Я вспомнил свой разговор о Пильняке с Грифцовым, состоявшийся в начале 30-х годов, Я заметил, что Пильняк в последних своих вещах расподхалимничался напропалую. Грифцов возразил, что это он зарабатывает себе прощение за «Красное дерево», но что, по имеющимся у него, Грифцова, достоверным сведениям, исходящим от друзей Пильняка, он кипит от возмущения процессами, раскулачиванием, голодом на Украине.
…Я отвлекся. Итак, в разговорах Глеб Алексеев выказывал осторожность сугубую. Осторожен он был на первых, архангелогородских порах и со мной. Но уже в Архангельске он как-то при мне и при Попове прорвался. Речь зашла о горе-поэте Иване Молчанове, который, как и Алексеев, входил в «Северную бригаду» Союза писателей.
– Я терпеть не могу хулиганья и хамья! – вдруг возвысил голос Глеб Алексеев, в трезвом виде предпочитавший средний регистр. – А советский хам» советский хулиган – это разновидность самая опасная и самая омерзительная!
Форточка тут же захлопнулась.

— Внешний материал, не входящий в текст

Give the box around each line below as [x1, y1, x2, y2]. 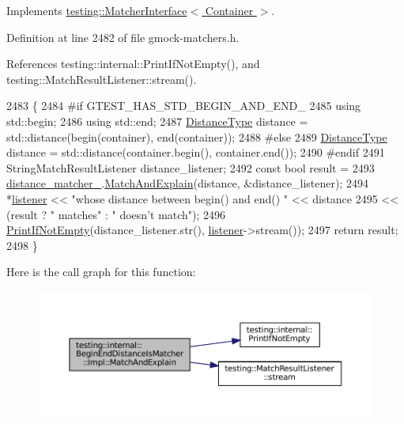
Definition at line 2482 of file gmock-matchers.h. [6, 28, 240, 45]
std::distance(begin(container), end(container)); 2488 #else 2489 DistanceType [6, 128, 387, 145]
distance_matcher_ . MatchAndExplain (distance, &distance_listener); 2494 [6, 175, 368, 191]
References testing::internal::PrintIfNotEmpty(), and [6, 55, 260, 72]
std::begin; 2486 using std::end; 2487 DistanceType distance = [6, 112, 308, 129]
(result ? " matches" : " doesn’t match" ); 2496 [6, 206, 226, 222]
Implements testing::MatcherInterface [6, 2, 187, 18]
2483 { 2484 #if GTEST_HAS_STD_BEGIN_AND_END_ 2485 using [6, 97, 361, 114]
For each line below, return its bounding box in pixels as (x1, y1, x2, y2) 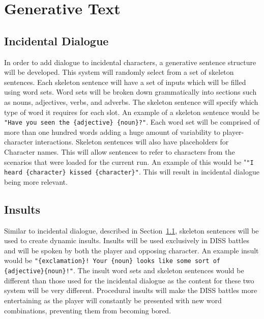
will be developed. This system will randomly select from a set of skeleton (4, 67, 234, 77)
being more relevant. (4, 176, 68, 187)
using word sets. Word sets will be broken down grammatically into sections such (4, 86, 257, 97)
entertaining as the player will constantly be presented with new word (4, 295, 222, 305)
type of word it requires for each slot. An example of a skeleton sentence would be (4, 106, 260, 117)
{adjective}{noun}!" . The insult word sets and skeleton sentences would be (4, 265, 244, 276)
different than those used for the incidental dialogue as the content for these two (4, 275, 254, 285)
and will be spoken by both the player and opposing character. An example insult (4, 245, 259, 255)
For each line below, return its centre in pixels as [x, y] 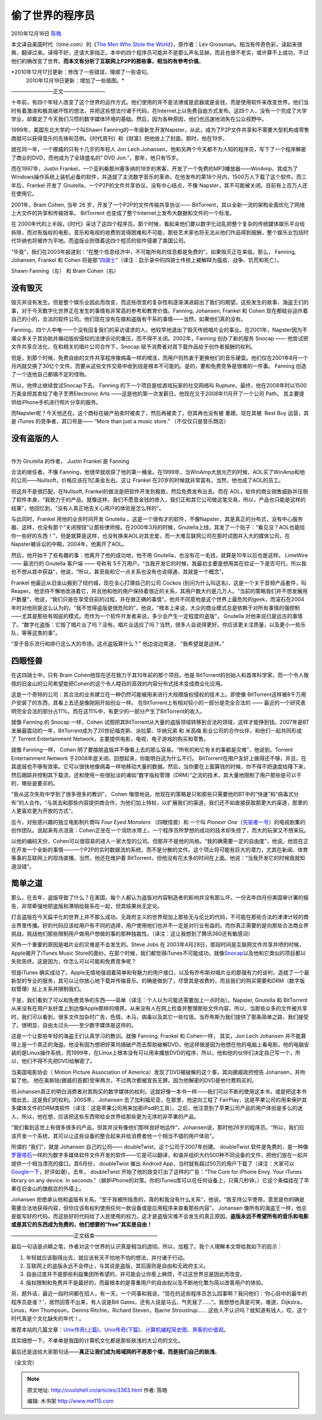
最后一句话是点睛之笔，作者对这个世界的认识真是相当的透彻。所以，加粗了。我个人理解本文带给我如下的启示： [147, 1247]
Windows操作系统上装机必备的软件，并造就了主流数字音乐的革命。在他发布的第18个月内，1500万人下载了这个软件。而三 [159, 177]
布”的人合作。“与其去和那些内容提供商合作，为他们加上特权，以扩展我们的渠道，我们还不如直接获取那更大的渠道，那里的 [160, 803]
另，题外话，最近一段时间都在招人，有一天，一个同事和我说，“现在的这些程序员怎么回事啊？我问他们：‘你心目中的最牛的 [159, 1293]
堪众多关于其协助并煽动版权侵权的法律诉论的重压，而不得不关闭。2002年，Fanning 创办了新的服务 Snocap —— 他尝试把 [160, 338]
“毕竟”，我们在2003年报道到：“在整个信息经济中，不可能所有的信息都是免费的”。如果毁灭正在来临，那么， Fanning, [154, 251]
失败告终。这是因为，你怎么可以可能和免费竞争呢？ [74, 961]
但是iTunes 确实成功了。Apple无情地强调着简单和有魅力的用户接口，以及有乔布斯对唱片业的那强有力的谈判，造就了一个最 [160, 972]
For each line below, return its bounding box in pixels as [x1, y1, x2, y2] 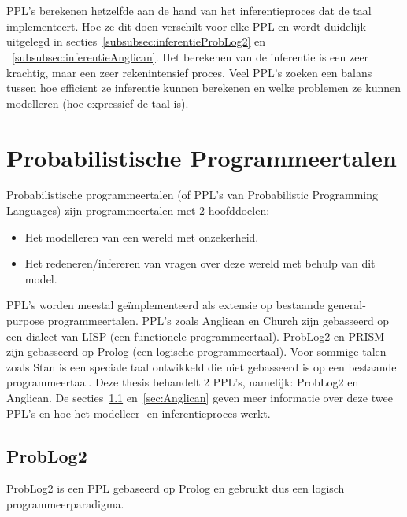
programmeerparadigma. [6, 495, 124, 511]
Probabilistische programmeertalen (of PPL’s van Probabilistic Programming [6, 186, 378, 203]
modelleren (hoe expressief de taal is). [6, 94, 189, 111]
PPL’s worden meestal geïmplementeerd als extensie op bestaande [6, 297, 324, 313]
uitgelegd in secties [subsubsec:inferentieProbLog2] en [6, 33, 266, 50]
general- [327, 297, 366, 313]
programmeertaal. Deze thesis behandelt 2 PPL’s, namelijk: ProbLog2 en [6, 374, 359, 390]
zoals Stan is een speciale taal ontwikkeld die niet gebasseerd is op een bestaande [6, 358, 397, 375]
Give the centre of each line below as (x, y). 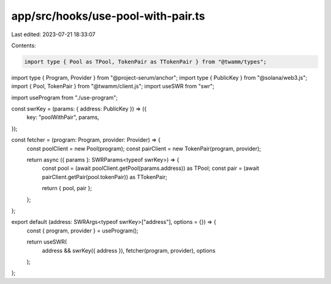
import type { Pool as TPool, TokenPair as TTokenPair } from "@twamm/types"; (145, 62)
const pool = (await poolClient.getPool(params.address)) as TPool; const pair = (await (151, 168)
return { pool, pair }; (67, 188)
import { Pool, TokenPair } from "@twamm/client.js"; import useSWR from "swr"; (113, 86)
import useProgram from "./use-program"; (65, 98)
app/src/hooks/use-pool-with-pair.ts (108, 16)
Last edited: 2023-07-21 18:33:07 (53, 34)
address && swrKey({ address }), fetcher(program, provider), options (129, 250)
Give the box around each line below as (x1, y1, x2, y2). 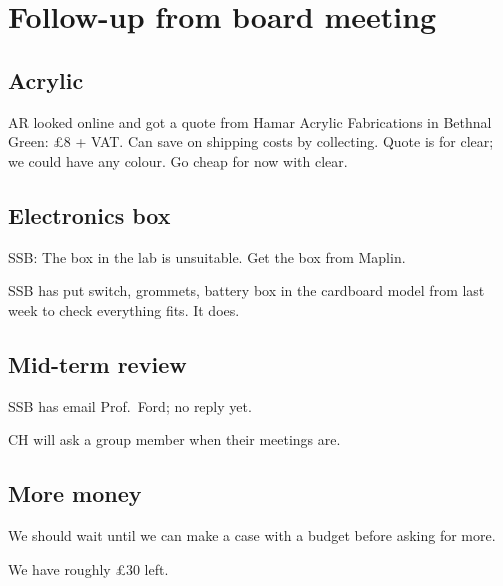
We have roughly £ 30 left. (8, 558, 169, 579)
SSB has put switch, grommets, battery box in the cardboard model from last (8, 280, 485, 301)
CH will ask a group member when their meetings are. (8, 429, 341, 450)
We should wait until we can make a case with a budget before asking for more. (8, 524, 496, 545)
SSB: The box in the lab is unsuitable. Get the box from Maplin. (8, 246, 406, 267)
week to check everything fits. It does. (8, 299, 240, 320)
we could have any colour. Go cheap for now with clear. (8, 150, 348, 171)
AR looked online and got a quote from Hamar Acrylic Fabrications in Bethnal (8, 111, 492, 132)
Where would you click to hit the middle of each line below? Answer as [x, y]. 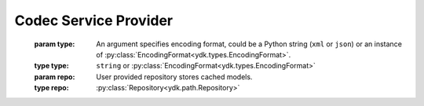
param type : [55, 44]
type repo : [52, 88]
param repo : [55, 77]
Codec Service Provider [93, 20]
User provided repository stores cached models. [174, 77]
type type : [52, 66]

Но в Москве, чем ближе мы с Глебом сходились, тем шире распахивал он передо мной уже не форточку, а обе створки окна в свой внутренний мир.
Заговорили мы с ним о Грифцове.
– Грифцов задумал служить молебен революции во время шапочного разбора… – сказал Глеб и, помолчав, добавил:
– А на Бальзаке далеко не уедешь…
Все больше тревожило Глеба Алексеева положение в литературе.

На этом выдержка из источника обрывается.